Don't get this place wrong: it is not a design hotel but an "art" hotel. It has been designed to display the private art collection of a wealthy German investor and collector, Mr Dirk Gädeke.

Mr Gädeke told me how owning hotels was a simple way to satisfy himself, the artist and the public. Put the works of name artists in every room and you have a hotel that is a gallery.

His theory is that this will encourage a certain kind of international clientele: sophisticated, arty and hip. To this end he has opened similar hotels, each dedicated to different artists, in Potsdam and Dresden. He plans to open more in Paris and London.

The artist for whom this central Berlin hotel has been designed is none other than Georg Baselitz, a German painter and one of the world's leading contemporary artists. Every one of the 109 bedrooms houses one or two of his works and the breakfast room contains several large Andy Warhols.
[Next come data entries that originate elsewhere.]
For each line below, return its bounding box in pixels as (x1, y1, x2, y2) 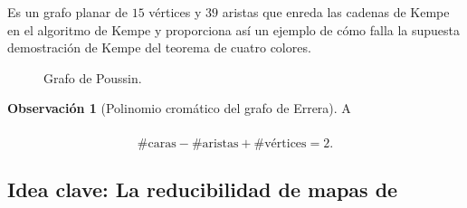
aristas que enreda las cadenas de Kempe (222, 3, 450, 21)
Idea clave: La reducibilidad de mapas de (7, 175, 398, 203)
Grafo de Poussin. (43, 68, 142, 87)
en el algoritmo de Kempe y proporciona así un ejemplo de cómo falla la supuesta (7, 20, 461, 39)
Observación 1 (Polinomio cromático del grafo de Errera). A (7, 99, 351, 118)
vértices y (148, 3, 202, 21)
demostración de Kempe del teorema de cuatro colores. (7, 38, 311, 57)
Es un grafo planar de (7, 3, 128, 21)
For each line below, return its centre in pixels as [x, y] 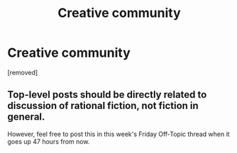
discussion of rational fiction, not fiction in [103, 106]
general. [26, 117]
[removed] [23, 72]
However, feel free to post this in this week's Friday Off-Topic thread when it [118, 134]
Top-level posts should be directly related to [107, 95]
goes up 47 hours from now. [49, 141]
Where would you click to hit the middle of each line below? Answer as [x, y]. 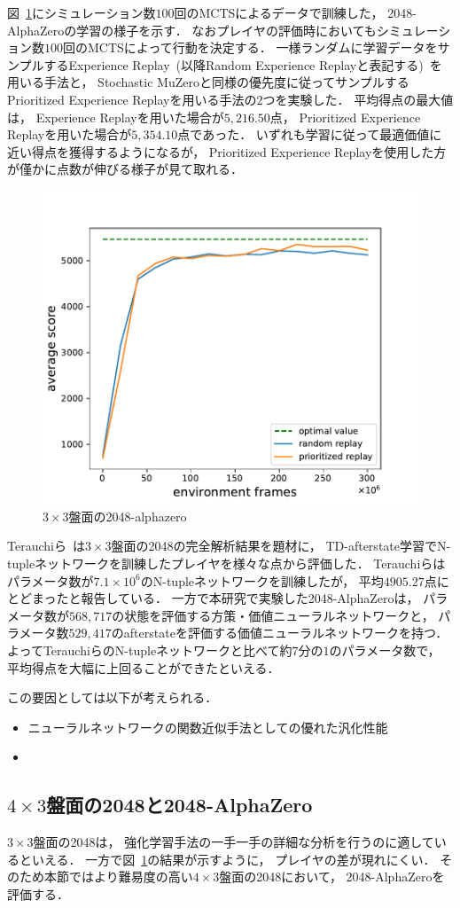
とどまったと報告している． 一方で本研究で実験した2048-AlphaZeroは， [213, 598]
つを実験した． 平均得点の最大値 [358, 99]
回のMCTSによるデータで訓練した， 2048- [295, 12]
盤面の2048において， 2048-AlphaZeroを [332, 877]
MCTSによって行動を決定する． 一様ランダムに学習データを [262, 47]
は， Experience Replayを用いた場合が [116, 117]
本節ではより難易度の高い [118, 877]
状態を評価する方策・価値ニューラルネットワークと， [279, 615]
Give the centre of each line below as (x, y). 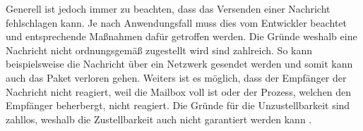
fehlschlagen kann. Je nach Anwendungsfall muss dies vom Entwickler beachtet (177, 22)
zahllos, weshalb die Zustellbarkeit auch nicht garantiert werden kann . (159, 119)
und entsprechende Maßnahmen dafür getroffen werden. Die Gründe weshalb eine (181, 36)
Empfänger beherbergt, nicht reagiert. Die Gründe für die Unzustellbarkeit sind (178, 105)
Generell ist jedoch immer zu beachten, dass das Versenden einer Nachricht (168, 8)
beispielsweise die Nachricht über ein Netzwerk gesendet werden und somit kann (179, 64)
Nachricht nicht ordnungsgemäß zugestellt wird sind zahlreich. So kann (159, 50)
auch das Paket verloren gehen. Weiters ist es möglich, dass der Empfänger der (176, 77)
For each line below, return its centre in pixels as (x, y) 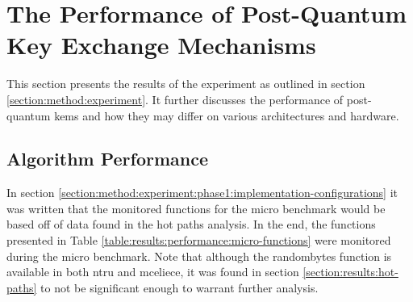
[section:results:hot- (350, 272)
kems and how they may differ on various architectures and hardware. (227, 115)
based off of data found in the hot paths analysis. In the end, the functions (191, 224)
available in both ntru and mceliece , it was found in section (153, 272)
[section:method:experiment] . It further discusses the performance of (175, 99)
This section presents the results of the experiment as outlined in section (186, 84)
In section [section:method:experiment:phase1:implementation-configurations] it (202, 193)
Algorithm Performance (108, 159)
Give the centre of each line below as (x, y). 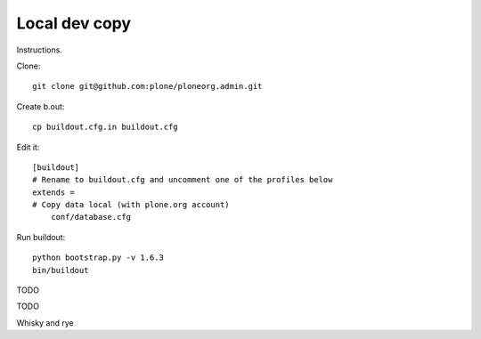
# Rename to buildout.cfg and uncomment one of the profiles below (183, 180)
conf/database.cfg (91, 217)
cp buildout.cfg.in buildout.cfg (105, 127)
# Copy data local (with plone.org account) (131, 205)
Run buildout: (41, 237)
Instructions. (39, 50)
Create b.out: (41, 106)
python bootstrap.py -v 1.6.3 (98, 258)
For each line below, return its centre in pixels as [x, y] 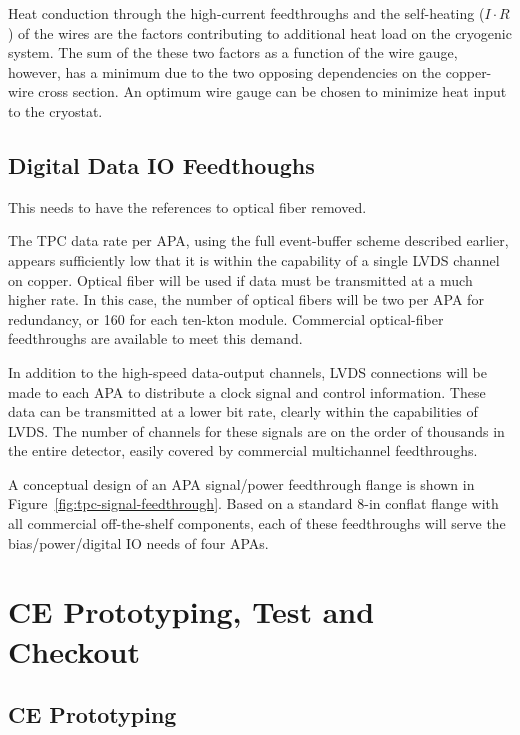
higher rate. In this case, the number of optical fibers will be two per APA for [246, 299]
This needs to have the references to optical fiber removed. [187, 206]
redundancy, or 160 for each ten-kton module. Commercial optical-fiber [226, 318]
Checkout [74, 650]
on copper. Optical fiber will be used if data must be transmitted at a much [240, 279]
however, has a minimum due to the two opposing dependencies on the [225, 71]
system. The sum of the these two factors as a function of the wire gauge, [233, 52]
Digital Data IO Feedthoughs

The "Ermelerhaus" building at the back of the hotel, incidentally, is a rococo palace dating back to the 18th century (which was moved to its current location from a nearby street in the 1960s). The Ermelerhaus contains a restaurant which was the most famous in the former GDR; Erich Honecker himself often dined there.
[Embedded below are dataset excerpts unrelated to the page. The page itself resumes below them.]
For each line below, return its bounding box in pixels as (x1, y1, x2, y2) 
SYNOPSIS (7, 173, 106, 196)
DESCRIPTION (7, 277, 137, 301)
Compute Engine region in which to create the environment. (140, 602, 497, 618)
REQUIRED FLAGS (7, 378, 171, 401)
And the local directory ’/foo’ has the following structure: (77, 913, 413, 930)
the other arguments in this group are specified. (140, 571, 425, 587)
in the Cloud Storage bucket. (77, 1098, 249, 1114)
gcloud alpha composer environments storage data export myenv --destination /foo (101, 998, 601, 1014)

Location, location, location

Art'Otel Ermelerhaus Berlin, Wallstraße 70-73, d-10179 Berlin-Mitte. Tel: 00 49 30 240 620. Fax: 00 49 30 240 62 222.
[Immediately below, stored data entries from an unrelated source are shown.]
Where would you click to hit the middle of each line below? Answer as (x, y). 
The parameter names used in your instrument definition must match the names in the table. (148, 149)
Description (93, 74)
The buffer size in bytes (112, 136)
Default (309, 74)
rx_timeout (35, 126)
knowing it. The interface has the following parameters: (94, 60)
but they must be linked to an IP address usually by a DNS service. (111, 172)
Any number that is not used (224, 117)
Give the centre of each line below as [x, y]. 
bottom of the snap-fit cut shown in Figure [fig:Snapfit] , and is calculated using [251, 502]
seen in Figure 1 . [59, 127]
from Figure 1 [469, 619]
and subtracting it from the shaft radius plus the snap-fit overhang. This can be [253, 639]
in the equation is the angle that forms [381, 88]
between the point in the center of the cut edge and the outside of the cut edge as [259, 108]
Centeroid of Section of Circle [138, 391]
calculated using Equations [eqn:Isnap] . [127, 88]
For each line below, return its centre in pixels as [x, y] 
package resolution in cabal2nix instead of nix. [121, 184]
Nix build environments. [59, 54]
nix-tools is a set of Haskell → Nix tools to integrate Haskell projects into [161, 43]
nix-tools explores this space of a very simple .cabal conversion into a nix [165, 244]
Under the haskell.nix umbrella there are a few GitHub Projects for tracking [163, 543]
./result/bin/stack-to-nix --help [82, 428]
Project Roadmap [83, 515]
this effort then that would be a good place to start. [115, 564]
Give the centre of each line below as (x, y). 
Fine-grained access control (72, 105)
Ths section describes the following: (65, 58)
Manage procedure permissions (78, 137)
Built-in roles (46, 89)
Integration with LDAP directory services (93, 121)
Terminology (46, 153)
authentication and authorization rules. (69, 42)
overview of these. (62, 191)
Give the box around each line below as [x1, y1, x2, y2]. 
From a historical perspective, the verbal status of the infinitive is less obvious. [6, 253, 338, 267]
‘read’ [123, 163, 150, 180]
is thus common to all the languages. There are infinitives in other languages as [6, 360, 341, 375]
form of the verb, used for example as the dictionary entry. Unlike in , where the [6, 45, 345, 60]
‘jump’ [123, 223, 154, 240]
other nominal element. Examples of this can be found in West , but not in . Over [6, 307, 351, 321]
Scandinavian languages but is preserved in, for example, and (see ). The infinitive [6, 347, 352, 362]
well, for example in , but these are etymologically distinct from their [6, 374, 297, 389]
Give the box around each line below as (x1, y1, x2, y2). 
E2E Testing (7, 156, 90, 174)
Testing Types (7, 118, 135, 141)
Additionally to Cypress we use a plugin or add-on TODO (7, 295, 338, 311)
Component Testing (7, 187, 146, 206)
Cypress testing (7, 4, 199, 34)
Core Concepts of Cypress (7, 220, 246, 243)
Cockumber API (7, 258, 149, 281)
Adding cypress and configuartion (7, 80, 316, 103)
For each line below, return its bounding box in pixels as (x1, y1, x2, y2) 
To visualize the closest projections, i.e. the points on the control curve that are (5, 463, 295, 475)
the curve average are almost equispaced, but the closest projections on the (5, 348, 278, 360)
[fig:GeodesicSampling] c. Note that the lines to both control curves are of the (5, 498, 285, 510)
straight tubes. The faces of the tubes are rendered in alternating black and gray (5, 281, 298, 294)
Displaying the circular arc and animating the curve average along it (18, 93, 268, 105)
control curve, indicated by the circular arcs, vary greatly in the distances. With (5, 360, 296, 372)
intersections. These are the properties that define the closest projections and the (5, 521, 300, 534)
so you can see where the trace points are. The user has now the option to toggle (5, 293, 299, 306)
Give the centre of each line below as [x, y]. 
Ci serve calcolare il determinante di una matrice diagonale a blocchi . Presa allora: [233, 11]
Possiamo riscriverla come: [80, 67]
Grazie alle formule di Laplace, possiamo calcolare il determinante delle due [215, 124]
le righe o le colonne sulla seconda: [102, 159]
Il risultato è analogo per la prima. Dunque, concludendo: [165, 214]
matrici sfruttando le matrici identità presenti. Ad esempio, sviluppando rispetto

On paper you are close to the centre of the city, but this is the old East Berlin. You have a 10-minute walk through bleak, dark and empty streets to the commercial centre, Alexanderplatz, and the view south from the upstairs windows approximates to Stalin's dream of the industrial future. Not that you won't like it. You're facing a quiet street on one side and a leg of the Spree on the other. And the underground train station is right outside.

Transport

One advantage of living in a city which was surrounded by a wall until just 10 years ago is that the main airport (Tegel) is relatively central - reckon on about £15 for the 12km ride in a taxi to the hotel. Otherwise, using Berlin's ultra-efficient public transport system, you can approach the hotel on subway line number 2. The stop outside the hotel is Märkisches Museum.

Are you lying comfortably?

The rooms are sleek and chic and minimalist - designed not to distract attention from the art. Decadent extras such as room-service are not available.

Freebies

The television carries a Pay-TV option but if it's pornography you are after, you won't have to pay a thing. One of the channels on the normal cable network, Sat-TV, shows soft porn round the clock.

Keeping in touch

Telephone and modem link.

The bottom line

Double rooms range from about £100 to £120; singles start from about £80; both including breakfast. Considering what you get, this is cheap.

If you love art but detest famous names, try the Propellor Island Lodge (00 49 30 891 8720) far away in the old West Berlin. Comforts have been pared away to almost nothing but the visual experience of waking up in an entirely bare room where every millimetre of wall, ceiling and floor space is painted in black and white symbols is novel to say the least.